16 Aug. 2016 Posted by Center Director in News from the Center

If you’ve ever taken an early morning or early evening stroll, you’ve likely seen wild rabbits as they venture out to forage for food.  Although they can be active during any time of day or night, they are known as being crepuscular, which means they are most active in the twilight hours of both sunrise and sunset.  They have adapted to being most active during these hours to help them avoid predators.

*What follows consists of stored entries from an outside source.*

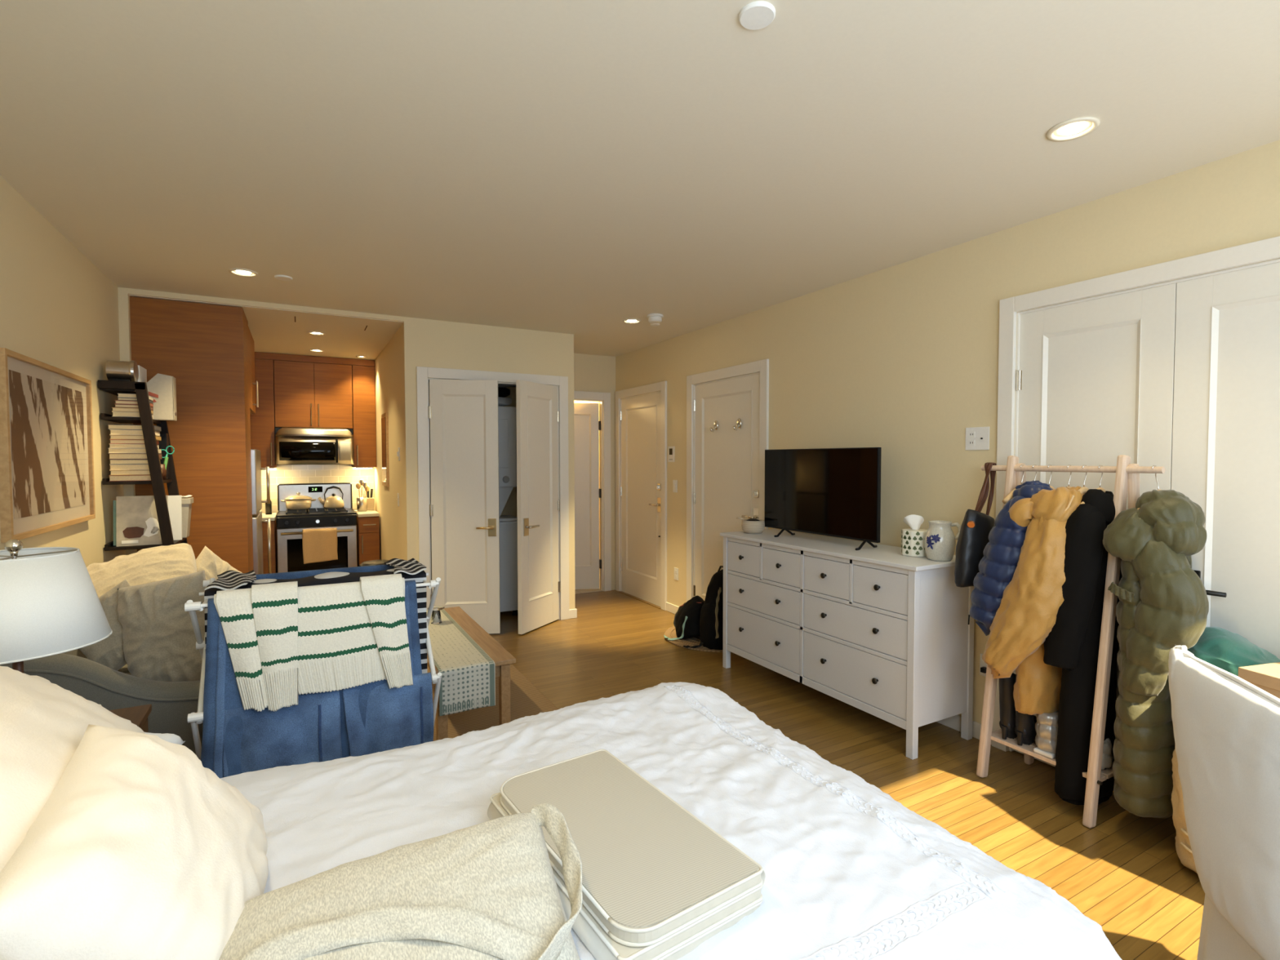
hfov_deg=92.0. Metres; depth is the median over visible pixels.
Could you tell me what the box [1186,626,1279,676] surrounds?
pillow
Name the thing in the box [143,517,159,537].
picture
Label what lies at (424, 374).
trim
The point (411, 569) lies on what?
striped shirt
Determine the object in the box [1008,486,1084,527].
hood
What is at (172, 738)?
bed pillow
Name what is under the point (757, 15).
cover plate
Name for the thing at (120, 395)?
book
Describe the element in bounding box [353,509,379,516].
countertop
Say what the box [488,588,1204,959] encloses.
floor
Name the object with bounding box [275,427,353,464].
microwave
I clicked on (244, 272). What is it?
recessed light
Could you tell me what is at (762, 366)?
trim
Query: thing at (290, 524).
gas range
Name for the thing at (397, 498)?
light switch
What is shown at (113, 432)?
book
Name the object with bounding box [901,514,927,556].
tissue box
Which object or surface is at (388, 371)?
wall
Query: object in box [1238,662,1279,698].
cardboard box
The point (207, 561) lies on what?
sofa cushion
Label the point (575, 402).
wall
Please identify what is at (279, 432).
vent hood
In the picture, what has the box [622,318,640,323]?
recessed light
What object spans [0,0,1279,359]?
ceiling
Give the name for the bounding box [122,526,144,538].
picture
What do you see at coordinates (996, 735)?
shelf
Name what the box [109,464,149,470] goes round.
book
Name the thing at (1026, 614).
jacket
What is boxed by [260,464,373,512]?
backsplash
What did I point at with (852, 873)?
duvet
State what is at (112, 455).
book
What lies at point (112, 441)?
book
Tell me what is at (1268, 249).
trim
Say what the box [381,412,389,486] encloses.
framed print
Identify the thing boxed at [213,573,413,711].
striped blanket
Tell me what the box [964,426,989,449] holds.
outlet plate
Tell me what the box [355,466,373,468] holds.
light
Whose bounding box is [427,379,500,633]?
door
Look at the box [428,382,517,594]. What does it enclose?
wall
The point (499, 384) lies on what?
trim
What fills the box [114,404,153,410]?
book
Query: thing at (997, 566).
quilted jacket
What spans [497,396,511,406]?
folded towel
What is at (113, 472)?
book
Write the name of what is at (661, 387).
trim
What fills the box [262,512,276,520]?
countertop
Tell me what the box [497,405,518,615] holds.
dryer
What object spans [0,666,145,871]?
bed pillow
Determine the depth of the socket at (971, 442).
3.27 m
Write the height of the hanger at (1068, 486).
0.184 m
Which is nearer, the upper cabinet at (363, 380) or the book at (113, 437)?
the book at (113, 437)
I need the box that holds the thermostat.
[396,447,399,460]
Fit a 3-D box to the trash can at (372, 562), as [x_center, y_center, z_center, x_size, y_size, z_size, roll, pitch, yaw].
[-2.413,1.020,5.671,0.296,0.550,0.296,-1,2,-29]
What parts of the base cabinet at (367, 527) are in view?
handle, drawer, door
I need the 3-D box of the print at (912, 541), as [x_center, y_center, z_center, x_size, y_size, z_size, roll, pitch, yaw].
[1.494,0.334,3.346,0.140,0.126,0.140,-1,2,-29]
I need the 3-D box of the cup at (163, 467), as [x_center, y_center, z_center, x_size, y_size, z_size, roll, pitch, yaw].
[-3.138,-0.053,4.044,0.064,0.100,0.064,-1,2,-29]
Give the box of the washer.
[499,515,518,612]
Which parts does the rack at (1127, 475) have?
leg, leg, rail, leg, leg
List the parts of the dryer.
dryer door
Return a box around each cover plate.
[274,275,292,280]
[650,323,659,326]
[738,0,775,30]
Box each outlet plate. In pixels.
[674,567,678,580]
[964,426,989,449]
[979,653,986,676]
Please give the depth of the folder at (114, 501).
3.80 m
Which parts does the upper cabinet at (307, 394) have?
door, handle, handle, door
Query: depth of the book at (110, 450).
3.75 m
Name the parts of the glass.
glass, dish
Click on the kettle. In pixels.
(331, 502)
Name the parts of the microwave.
handle, control panel
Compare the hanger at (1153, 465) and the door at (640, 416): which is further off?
the door at (640, 416)
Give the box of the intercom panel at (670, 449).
[667,446,674,462]
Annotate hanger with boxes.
[1002,464,1024,503]
[1047,464,1054,488]
[1066,464,1071,488]
[1077,464,1088,493]
[1077,464,1106,506]
[1137,465,1160,509]
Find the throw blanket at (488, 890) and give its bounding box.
[218,803,582,959]
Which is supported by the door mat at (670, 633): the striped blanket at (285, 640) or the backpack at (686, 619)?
the backpack at (686, 619)
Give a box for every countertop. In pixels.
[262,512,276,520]
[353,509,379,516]
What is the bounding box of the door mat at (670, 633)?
[664,626,723,652]
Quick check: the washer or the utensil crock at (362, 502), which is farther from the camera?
the utensil crock at (362, 502)
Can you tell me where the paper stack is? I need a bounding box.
[137,364,146,382]
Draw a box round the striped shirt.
[204,558,426,673]
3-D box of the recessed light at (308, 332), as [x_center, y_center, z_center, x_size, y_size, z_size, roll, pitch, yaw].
[-2.833,-1.311,5.409,0.140,0.058,0.140,-1,2,-29]
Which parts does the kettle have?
spout, handle
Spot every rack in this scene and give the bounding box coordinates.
[184,572,441,760]
[976,454,1164,827]
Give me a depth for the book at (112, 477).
3.77 m
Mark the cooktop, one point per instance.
(282, 513)
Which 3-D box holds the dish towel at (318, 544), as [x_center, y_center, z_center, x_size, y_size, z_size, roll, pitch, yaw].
[-3.271,0.671,6.319,0.318,0.345,0.068,-1,2,-29]
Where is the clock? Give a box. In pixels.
[308,486,322,492]
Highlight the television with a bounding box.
[764,447,881,550]
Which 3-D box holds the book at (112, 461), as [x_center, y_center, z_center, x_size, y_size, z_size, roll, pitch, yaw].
[-3.149,-0.113,3.851,0.203,0.030,0.213,-1,2,-29]
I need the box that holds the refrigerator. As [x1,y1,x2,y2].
[250,448,271,574]
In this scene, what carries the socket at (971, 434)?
attached to the outlet plate at (976, 437)
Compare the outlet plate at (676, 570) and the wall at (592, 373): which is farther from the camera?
the wall at (592, 373)
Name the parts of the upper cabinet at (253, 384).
door, door, handle
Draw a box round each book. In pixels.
[107,424,161,431]
[107,448,161,453]
[108,444,159,448]
[108,453,161,459]
[108,475,151,481]
[109,429,159,436]
[109,435,161,440]
[109,439,159,444]
[109,459,148,464]
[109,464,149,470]
[109,469,162,475]
[111,407,153,414]
[111,411,153,419]
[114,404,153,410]
[115,400,153,407]
[117,393,153,400]
[117,397,152,403]
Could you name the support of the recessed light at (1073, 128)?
in the ceiling
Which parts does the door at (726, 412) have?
lever, handle
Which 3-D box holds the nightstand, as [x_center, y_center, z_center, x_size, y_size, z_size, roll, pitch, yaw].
[-1.798,1.101,1.764,0.572,0.650,0.500,-1,2,-29]
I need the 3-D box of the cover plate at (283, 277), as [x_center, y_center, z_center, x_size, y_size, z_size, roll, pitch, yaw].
[-2.250,-1.275,3.898,0.100,0.011,0.100,-1,2,-29]
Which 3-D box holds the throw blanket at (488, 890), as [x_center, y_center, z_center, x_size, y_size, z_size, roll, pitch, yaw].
[-0.333,0.662,0.865,0.514,0.177,0.366,-1,2,-20]
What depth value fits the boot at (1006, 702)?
2.82 m
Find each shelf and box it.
[97,379,187,551]
[991,728,1114,782]
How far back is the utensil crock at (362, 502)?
6.89 m
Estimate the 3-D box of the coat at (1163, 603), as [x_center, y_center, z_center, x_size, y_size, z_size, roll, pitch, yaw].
[2.024,0.657,2.388,0.385,1.240,0.324,-1,2,-29]
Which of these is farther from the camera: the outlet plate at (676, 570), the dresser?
the outlet plate at (676, 570)
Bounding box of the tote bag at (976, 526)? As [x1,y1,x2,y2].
[954,462,996,586]
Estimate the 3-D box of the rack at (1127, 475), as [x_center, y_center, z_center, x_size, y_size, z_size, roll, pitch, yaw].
[1.847,0.640,2.731,0.369,1.499,0.725,-1,2,-29]
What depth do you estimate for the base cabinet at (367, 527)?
6.64 m
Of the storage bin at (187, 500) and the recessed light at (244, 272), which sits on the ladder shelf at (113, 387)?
the storage bin at (187, 500)
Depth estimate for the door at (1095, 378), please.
2.76 m
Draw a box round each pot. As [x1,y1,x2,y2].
[356,497,367,511]
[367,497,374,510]
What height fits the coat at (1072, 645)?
1.308 m
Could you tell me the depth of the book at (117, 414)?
3.74 m
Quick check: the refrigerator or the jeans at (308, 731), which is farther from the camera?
the refrigerator
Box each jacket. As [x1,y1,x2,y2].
[968,480,1053,635]
[982,486,1084,715]
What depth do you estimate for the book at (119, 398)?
3.75 m
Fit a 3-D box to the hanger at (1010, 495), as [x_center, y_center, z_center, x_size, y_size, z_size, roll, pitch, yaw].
[1.762,0.017,2.871,0.204,0.179,0.035,-1,2,-29]
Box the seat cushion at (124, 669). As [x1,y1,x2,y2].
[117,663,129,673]
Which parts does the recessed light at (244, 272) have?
bulb
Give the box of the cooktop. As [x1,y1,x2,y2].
[275,508,356,517]
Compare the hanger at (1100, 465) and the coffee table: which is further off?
the coffee table
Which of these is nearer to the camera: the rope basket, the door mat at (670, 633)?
the rope basket
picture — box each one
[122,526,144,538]
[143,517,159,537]
[151,526,158,533]
[381,416,386,482]
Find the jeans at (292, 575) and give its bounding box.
[255,564,394,580]
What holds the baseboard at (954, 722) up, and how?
attached to the wall at (901, 359)
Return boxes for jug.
[924,520,960,561]
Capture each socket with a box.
[968,431,974,437]
[968,440,974,445]
[982,660,986,667]
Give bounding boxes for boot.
[999,672,1017,739]
[1013,674,1036,746]
[1033,711,1057,758]
[1101,737,1112,769]
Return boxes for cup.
[160,445,174,479]
[160,464,166,479]
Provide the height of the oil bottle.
0.236 m
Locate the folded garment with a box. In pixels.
[497,386,510,397]
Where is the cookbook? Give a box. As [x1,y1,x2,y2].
[115,495,168,546]
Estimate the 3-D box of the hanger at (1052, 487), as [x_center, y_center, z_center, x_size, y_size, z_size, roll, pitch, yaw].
[1.820,0.020,2.765,0.204,0.179,0.035,-1,2,-29]
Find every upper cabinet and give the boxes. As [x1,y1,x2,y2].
[248,327,258,414]
[249,358,276,467]
[273,360,352,429]
[351,364,376,466]
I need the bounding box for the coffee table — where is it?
[426,606,515,740]
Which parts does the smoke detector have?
plate
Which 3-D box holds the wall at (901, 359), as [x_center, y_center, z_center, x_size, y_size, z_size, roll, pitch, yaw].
[1.399,0.026,4.072,0.120,2.634,6.720,-1,2,-29]
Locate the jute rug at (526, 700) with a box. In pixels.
[426,663,558,741]
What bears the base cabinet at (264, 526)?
on the floor
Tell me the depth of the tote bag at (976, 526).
2.94 m
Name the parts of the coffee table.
leg, leg
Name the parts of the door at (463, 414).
lever, handle
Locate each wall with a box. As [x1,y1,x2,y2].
[0,175,125,567]
[117,287,575,609]
[373,324,405,559]
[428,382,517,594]
[573,353,615,591]
[573,400,599,576]
[615,139,1279,751]
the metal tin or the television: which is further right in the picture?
the television
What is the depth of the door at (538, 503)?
5.37 m
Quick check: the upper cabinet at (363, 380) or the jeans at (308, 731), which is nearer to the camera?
the jeans at (308, 731)
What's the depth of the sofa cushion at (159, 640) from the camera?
2.57 m
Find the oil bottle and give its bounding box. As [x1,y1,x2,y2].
[265,499,271,514]
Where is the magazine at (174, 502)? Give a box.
[167,495,182,540]
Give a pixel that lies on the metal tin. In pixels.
(118, 371)
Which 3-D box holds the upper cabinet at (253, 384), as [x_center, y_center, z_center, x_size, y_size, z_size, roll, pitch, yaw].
[-3.637,-0.931,5.165,0.746,0.690,0.795,-1,2,-29]
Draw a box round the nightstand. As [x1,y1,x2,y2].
[108,704,151,732]
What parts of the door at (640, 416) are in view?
lever, handle
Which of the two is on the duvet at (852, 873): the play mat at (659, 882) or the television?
the play mat at (659, 882)
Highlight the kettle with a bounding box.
[318,485,344,508]
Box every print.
[0,347,95,542]
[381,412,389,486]
[901,530,924,555]
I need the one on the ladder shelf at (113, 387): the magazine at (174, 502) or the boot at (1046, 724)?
the magazine at (174, 502)
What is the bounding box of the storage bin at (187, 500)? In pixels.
[182,494,193,537]
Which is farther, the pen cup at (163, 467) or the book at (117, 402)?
the pen cup at (163, 467)
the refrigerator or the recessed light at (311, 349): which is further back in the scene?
the recessed light at (311, 349)
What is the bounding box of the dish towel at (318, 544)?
[302,528,337,564]
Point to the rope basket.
(753, 526)
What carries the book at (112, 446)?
on the book at (110, 450)
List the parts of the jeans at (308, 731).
trouser leg, trouser leg
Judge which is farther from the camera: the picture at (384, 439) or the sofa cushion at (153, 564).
the picture at (384, 439)
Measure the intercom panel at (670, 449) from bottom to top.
0.150 m
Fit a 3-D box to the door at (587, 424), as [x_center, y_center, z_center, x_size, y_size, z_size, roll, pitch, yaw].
[-0.794,0.188,6.955,0.732,2.100,0.085,0,2,-3]
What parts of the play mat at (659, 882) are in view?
panel
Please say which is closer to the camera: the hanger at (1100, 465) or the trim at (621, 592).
the hanger at (1100, 465)
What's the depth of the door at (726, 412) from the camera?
5.25 m
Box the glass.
[427,605,444,623]
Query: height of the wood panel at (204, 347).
2.590 m
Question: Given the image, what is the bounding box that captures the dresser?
[720,528,974,759]
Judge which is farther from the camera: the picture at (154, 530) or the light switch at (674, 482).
the light switch at (674, 482)
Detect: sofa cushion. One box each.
[79,579,130,671]
[86,542,196,597]
[116,570,206,681]
[195,546,242,580]
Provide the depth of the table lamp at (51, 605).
1.60 m
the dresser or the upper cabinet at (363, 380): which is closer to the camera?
the dresser
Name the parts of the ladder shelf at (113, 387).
shelf, shelf, shelf, shelf, rail, rail
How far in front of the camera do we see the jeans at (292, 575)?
2.55 m
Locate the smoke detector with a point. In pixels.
(652, 317)
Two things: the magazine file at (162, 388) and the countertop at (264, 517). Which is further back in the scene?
the countertop at (264, 517)
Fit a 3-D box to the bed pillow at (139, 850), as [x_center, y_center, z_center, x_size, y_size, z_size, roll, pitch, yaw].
[-0.758,0.605,0.969,0.294,0.334,0.511,-1,2,-29]
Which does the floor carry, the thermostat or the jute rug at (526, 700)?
the jute rug at (526, 700)
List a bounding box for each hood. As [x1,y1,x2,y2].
[275,427,353,437]
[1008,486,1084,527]
[1102,489,1206,561]
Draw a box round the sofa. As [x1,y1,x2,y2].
[0,648,203,754]
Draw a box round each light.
[228,267,257,276]
[307,331,325,335]
[308,348,324,351]
[355,355,367,357]
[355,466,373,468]
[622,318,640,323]
[1046,115,1100,142]
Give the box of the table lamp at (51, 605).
[0,539,112,673]
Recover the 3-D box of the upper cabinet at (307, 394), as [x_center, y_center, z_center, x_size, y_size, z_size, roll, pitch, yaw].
[-3.563,-0.946,6.751,0.739,0.763,0.384,-1,2,-29]
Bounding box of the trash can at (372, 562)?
[359,560,388,566]
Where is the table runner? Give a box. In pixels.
[426,608,495,715]
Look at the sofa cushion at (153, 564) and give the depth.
3.05 m
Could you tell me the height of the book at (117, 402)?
0.022 m
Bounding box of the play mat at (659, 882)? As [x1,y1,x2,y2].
[487,749,765,959]
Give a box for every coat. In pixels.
[1043,488,1122,804]
[1102,489,1208,817]
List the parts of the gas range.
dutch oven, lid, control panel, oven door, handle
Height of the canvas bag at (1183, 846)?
0.678 m
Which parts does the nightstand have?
drawer
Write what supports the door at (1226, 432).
in the wall at (901, 359)
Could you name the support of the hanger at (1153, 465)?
hanging from the rack at (1127, 475)
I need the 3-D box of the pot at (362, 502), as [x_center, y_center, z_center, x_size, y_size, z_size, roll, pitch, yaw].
[-3.113,0.274,6.917,0.110,0.150,0.110,-1,2,-29]
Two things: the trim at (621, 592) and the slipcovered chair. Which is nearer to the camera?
the slipcovered chair
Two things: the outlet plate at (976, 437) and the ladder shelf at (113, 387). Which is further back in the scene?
the ladder shelf at (113, 387)
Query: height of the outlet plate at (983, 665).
0.115 m
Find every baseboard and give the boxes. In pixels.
[568,608,577,618]
[666,601,679,613]
[936,715,991,744]
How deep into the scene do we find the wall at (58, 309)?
3.14 m
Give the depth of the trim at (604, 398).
6.91 m
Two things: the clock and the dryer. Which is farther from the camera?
the clock
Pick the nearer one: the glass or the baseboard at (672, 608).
the glass
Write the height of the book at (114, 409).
0.024 m
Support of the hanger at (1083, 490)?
hanging from the rack at (1127, 475)
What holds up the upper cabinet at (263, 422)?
attached to the wall
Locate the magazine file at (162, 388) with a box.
[146,373,177,421]
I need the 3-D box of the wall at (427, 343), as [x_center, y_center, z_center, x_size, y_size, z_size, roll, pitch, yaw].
[-2.312,-0.010,5.333,3.376,2.634,0.930,-1,2,-29]
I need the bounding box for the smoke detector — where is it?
[646,313,663,323]
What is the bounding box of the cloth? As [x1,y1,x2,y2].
[200,579,422,777]
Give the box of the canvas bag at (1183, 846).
[1171,744,1197,873]
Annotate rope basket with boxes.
[736,516,764,533]
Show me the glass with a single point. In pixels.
(436, 614)
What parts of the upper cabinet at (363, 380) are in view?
handle
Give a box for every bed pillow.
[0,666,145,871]
[0,724,268,959]
[144,732,185,744]
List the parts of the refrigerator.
door, door, handle, handle
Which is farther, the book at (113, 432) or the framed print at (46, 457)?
the book at (113, 432)
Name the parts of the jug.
handle
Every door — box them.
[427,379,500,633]
[515,379,559,634]
[573,403,601,589]
[620,392,661,607]
[693,373,759,600]
[1012,283,1176,791]
[1171,262,1279,659]
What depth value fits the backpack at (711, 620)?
4.77 m
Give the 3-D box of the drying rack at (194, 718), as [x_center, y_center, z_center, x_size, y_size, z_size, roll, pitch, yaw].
[-1.224,0.893,2.399,0.803,1.032,0.457,-1,2,-29]
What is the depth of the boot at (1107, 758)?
2.54 m
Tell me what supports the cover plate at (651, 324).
attached to the ceiling
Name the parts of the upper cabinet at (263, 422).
handle
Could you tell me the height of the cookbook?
0.305 m
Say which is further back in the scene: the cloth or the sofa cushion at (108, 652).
the sofa cushion at (108, 652)
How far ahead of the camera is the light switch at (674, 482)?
5.87 m
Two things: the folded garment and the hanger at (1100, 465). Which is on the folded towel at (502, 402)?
the folded garment
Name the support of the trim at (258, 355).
attached to the upper cabinet at (307, 394)
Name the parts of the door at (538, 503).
handle, lever
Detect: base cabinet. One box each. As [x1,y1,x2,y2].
[262,517,277,573]
[356,515,379,566]
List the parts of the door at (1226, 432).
handle, lever
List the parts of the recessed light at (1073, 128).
bulb
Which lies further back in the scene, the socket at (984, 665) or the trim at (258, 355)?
the trim at (258, 355)
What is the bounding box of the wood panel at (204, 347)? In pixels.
[129,296,253,573]
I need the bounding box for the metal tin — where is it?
[105,360,138,382]
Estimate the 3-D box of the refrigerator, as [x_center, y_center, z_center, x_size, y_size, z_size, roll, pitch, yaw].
[-3.598,0.517,5.225,0.793,1.550,0.730,-1,2,-29]
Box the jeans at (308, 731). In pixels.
[222,672,433,777]
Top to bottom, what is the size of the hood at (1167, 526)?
0.277 m
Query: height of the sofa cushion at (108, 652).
0.401 m
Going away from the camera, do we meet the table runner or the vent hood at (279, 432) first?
the table runner
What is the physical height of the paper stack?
0.128 m
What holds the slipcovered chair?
on the floor
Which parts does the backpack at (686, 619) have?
panel
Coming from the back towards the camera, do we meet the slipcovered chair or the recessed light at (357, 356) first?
the recessed light at (357, 356)
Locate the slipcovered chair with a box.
[1168,644,1279,959]
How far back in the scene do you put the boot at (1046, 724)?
2.67 m
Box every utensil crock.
[355,479,369,511]
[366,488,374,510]
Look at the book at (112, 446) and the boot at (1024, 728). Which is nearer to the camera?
the boot at (1024, 728)
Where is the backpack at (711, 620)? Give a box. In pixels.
[683,565,723,649]
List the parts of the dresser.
leg, drawer, drawer, drawer, knob, knob, drawer, frame, knob, knob, knob, drawer, drawer, drawer, knob, knob, knob, drawer, leg, panel, leg
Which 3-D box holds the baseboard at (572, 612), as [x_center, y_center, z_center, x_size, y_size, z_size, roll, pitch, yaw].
[-0.627,1.248,5.763,0.081,0.085,0.014,-1,2,-29]
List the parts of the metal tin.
lid
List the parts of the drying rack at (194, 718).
leg, leg, arm, leg, rail, rail, leg, leg, leg
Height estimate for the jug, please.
0.199 m
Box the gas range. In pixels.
[275,482,357,573]
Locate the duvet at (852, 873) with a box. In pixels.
[219,681,1122,959]
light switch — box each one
[396,493,399,506]
[672,480,677,492]
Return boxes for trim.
[254,351,375,366]
[416,366,568,620]
[428,379,515,386]
[573,391,611,591]
[615,381,666,610]
[618,591,661,608]
[686,359,768,601]
[991,235,1279,751]
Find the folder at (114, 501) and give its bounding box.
[113,500,116,546]
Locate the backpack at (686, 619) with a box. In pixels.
[663,595,704,639]

In our part of Texas, we have two species of wild rabbits; the Eastern cottontail and the swamp (or marsh) rabbit.  Both of these species are true rabbits (as opposed to the hare).  The Jackrabbit, which is found in western Texas, is actually not a rabbit at all, but a hare.  There are some significant differences, both in appearance and behavior.  True rabbits build elaborate and sheltered nests as their young are nearly helpless at birth.  Rabbits are smaller than hares and also have somewhat shorter ears and legs.  Since jackrabbits are born with eyes open, body fully furred, and with the ability to hop around only moments after its birth, they have no need for an elaborate nest.  In fact, the jackrabbit mother builds no nest at all.

The smallest species of rabbit in our area is the Eastern cottontail.  Adults typically weigh only two to three pounds.  The nest of the cottontail is a saucer-like depression three or four inches deep and about eight inches across. The female (doe) lines the nest with mouthfuls of soft, dead grass mixed with fur from her chest.  Since the mother rabbit does not stay with the nest, a covering of grass and fur is used to hide the nest and keep the young warm and dry.  At birth young cottontails are nearly hairless, blind, and completely dependent on their mother's care.  Cottontail babies can be easily identified by the white spot on their heads, which gradually fades by the time they are about four weeks old.  Since many other animals prey on rabbits, less than half of the young will survive to leave the nest and many others will be killed before reaching maturity.  The 85-percent mortality rate of young rabbits is offset by their reproduction potential.  Cottontails may have four to five litters each year with as many as eight young per litter.  However, the average litter size is four.  Newborn cottontails grow rapidly.  When they are six to eight days old, their eyes and ears begin to open, and the young can move about and squeal.  By the time they are two weeks old they have a fully-developed fur coat and are ready to leave the nest.  By three to four weeks old, they are completely weaned they begin to fend for themselves.  By the time they are four to five months old they are completely mature and cannot be distinguished from adults.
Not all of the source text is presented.